On Behalf of | Nov 19, 2025 | Real Estate Law |

Easements provide access to real property or to the resources contained on real property, such as water. Neighbors and utility companies are among the parties who may pursue or hold an easement. 

Easements could allow a local electrical company to access supply lines and other infrastructure. They may grant neighbors the right to cross a property to access a landlocked parcel. 

Easements can have a minor negative impact on owners by limiting their privacy and potentially impacting the fair market value of their real estate holdings. There are certain situations in which easements end or owners can seek to extinguish them, including mergers. What does that mean for the purposes of requesting the termination of an easement? 

Parcel acquisition can constitute a merger

In agricultural areas, ambitious professionals made multiple properties in the same area. They may even purchase multiple adjacent parcels in an attempt to expand their operation. In a scenario where acquiring another parcel renders an easement unnecessary because a property owner has access to resources or the road, an easement against a nearby parcel may be eligible for termination. 
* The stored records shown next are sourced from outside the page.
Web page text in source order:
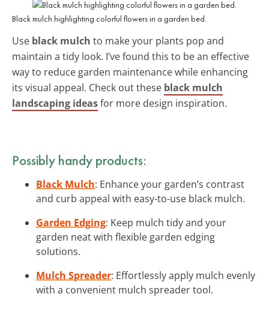
Black mulch highlighting colorful flowers in a garden bed.
Use black mulch to make your plants pop and
maintain a tidy look. I’ve found this to be an effective
way to reduce garden maintenance while enhancing
its visual appeal. Check out these black mulch
landscaping ideasfor more design inspiration.
Possibly handy products:
Black Mulch: Enhance your garden’s contrast
and curb appeal with easy-to-use black mulch.
Garden Edging: Keep mulch tidy and your
garden neat with flexible garden edging
solutions.
Mulch Spreader: Effortlessly apply mulch evenly
with a convenient mulch spreader tool.
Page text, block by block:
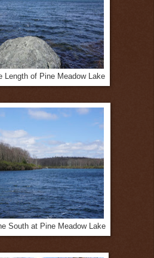
Length of Pine Meadow Lake
South at Pine Meadow Lake
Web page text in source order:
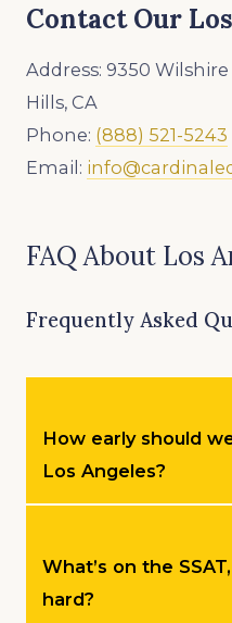
Contact Our
Address: 9350
Hills, CA
Phone: (888) 521-5243
Email:
FAQ About Los
Frequently Asked
How early should
Los Angeles?
What’s on the
hard?
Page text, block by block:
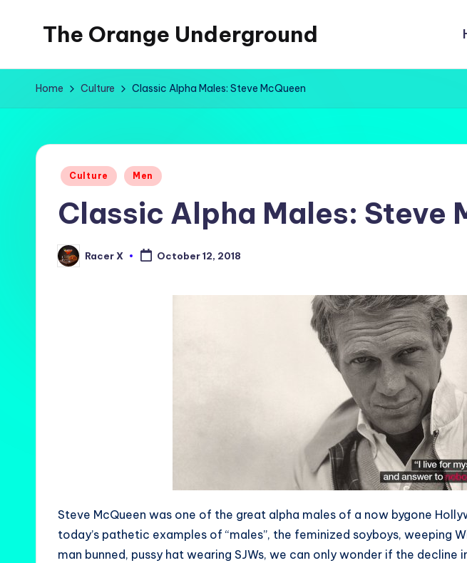
The Orange Underground
and
Home Culture Classic Alpha Males: Steve McQueen
Posted
Culture Men
Classic Alpha Males: Steve
Posted
by
Racer X October 12, 2018
Steve McQueen was one of the great alpha males of a now bygone
today’s pathetic examples of “males”, the feminized soyboys, weeping
man bunned, pussy hat wearing SJWs, we can only wonder if the decline

The combination of two or more parcels into a single, larger parcel by an owner could also provide the basis to extinguish an easement. These same principles apply, regardless of the location or zoning of the parcels. The property owner affected by the easement can present documentation to the courts showing that the merger that occurred through the acquisition of multiple parcels has effectively eliminated the need for an easement. 

Property owners trying to optimize their control of their holdings and the value of their property may choose to extinguish an easement in some cases. Reviewing the easement itself can help a property owner identify when terminating the easement.